With a twinkle in his eye, Lewis agrees with Aristotle that some human beings are by nature “only fit to be slaves.” But he quickly adds, “I reject slavery because I see no men fit to be masters.” Lincoln certainly agreed, and an argument can be made that Aristotle ultimately did too. The Greek philosopher defends “political rule,” or “ruling and being ruled in turn,” in contrast to despotism, the “rule of masters over slaves.” Aristotle may not have believed in original sin, but he readily acknowledged that the capacity for wickedness was inherent in human nature.
In the rest of this brief but scintillating essay, Lewis warns that equality can become poisonous when it is extended beyond its legitimate sphere. While “it would be wicked folly to restore…old inequalities on the legal or external plane,” he argues that “under the necessary covering of legal equality, the whole hierarchical dance and harmony of our deep and joyously spiritual inequalities should be” kept “alive.” In this way, Lewis deepens and enriches the best of liberalism by drawing on classical and Christian wisdom, the moral capital of the ages, so to speak. Without it, equality will readily undergo “diabolical” distortions, as Lewis makes clear in “Screwtape Proposes a Toast,” the delightful postscript to The Screwtape Letters that he finished writing in the year before his death in 1963.

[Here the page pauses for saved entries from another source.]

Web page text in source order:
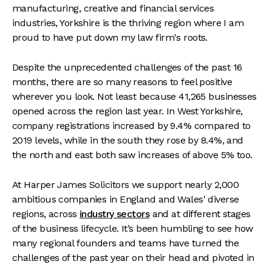
manufacturing, creative and financial services
industries, Yorkshire is the thriving region where I am
proud to have put down my law firm's roots.
Despite the unprecedented challenges of the past 16
months, there are so many reasons to feel positive
wherever you look. Not least because 41,265 businesses
opened across the region last year. In West Yorkshire,
company registrations increased by 9.4% compared to
2019 levels, while in the south they rose by 8.4%, and
the north and east both saw increases of above 5% too.
At Harper James Solicitors we support nearly 2,000
ambitious companies in England and Wales' diverse
regions, across industry sectorsand at different stages
of the business lifecycle. It’s been humbling to see how
many regional founders and teams have turned the
challenges of the past year on their head and pivoted in

In the speech that accompanies his toast “at the annual dinner of the Tempters’ Training College for young Devils,” the senior devil Screwtape reflects on the paucity of gastronomic delights—human souls!—for Satan’s minions in an age of profound spiritual mediocrity. The “lukewarm casserole of Adulterers” is hardly a culinary delight, and “great sinners” and “great Saints” are increasingly hard to find. Much of the human race, alas, has been reduced “to the level of ciphers.” But Screwtape finds solace in the promise of envy and unhinged egalitarianism in a democratic age.
Screwtape points out that democracy has become much more (and less) than a tolerably good way of organizing a political community, becoming a leveling claim that “I’m as good as you” whatever I do or say. In this connection, Screwtape reminds the young diabolic tempters never to mention Aristotle’s question from Book V of the Politics “whether ‘democratic behavior’ means the behavior that democracies like or the behavior that will preserve a democracy.” To remind democratic man of that question is to suggest to them “that these need not be the same.” Screwtape also states that while envy is as old as the human race, “the incantatory use of the word democratic” gives it a deceptive cover. The “fear of being undemocratic” saps both virtue and initiative and undermines authentic individuality.

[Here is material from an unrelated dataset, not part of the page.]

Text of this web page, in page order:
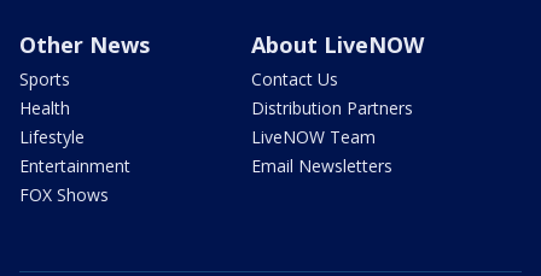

One of Lewis’s deepest insights is that a radicalized, hyper-egalitarian democracy can more efficiently fulfill the age-old dream of the tyrant to level, flatten, debase, and tyrannize. Here too Aristotle helps. Screwtape alludes to Book V of the Politics where Aristotle gives an account of one tyrant instructing another tyrant about how to preserve his rule by lopping off heads of corn in a field to the same level. “Cut them down to a level; all slaves, all ciphers, all nobodies. All equals.” A debased democracy can do the work of tyranny through a “tyranny” all its own. Screwtape also makes clear that the ultimate goal of their diabolical efforts is not only the degradation of society but also the damnation of souls. Salvation is the true aim of all souls, including democratic souls. Via Screwtape, Lewis’s artful instruction is complete.

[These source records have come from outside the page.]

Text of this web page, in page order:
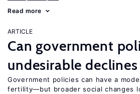
Read more
ARTICLE
Can government
undesirable
Government policies can have a
fertility—but broader social changes
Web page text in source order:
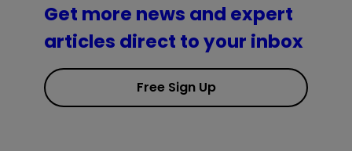
Get more news and expert
articles direct to your inbox
Free Sign Up
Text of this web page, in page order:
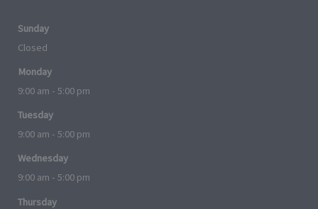
Sunday
Closed
Monday
9:00 am - 5:00 pm
Tuesday
9:00 am - 5:00 pm
Wednesday
9:00 am - 5:00 pm
Thursday
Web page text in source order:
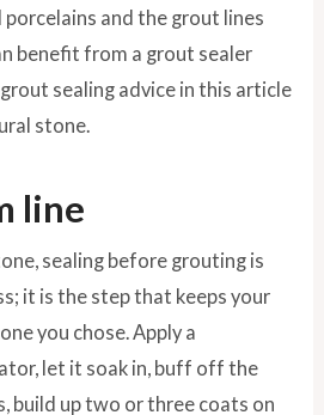
and the grout lines
benefit from a grout sealer
sealing advice in this article
stone.
line
sealing before grouting is
it is the step that keeps your
you chose. Apply a
let it soak in, buff off the
build up two or three coats on
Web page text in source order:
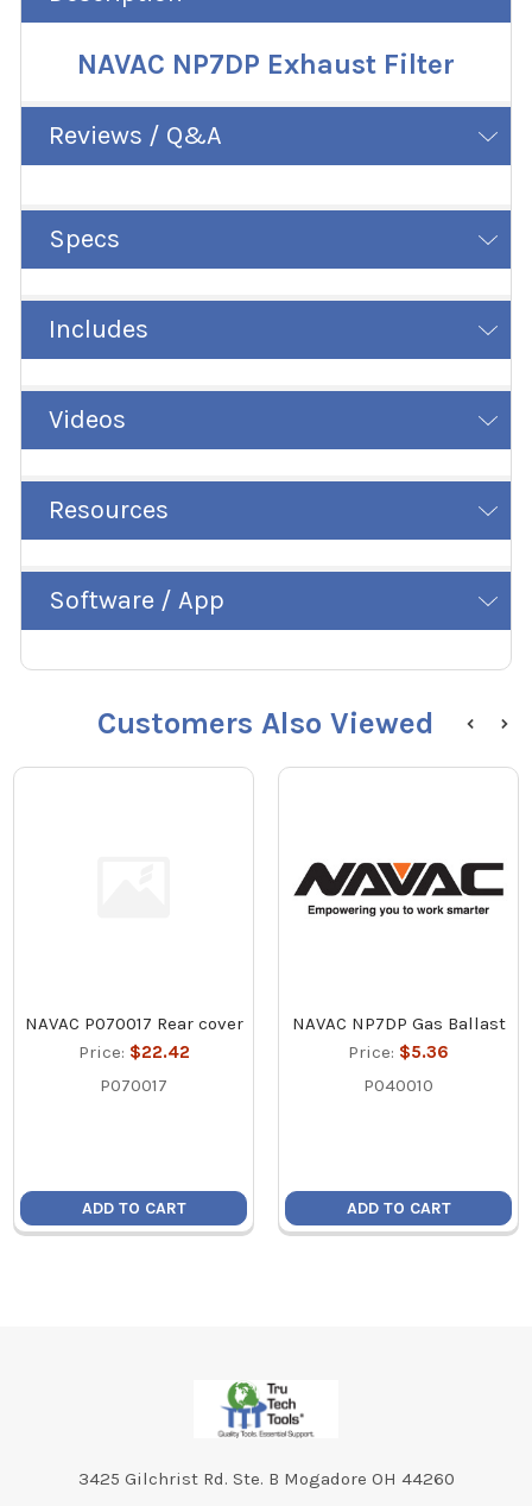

In delightful and charming literary forms, C.S. Lewis conveys moral and political insights that remain all the more true for being so profoundly countercultural. I recommend his writings and insights to those who are tired of the loud voices that dominate the public square and who wish to think about politics and the soul freed from contemporary blinders and distractions. C.S. Lewis the “political philosopher” remains well worth exploring, not to mention discovering, as it were, for the first time.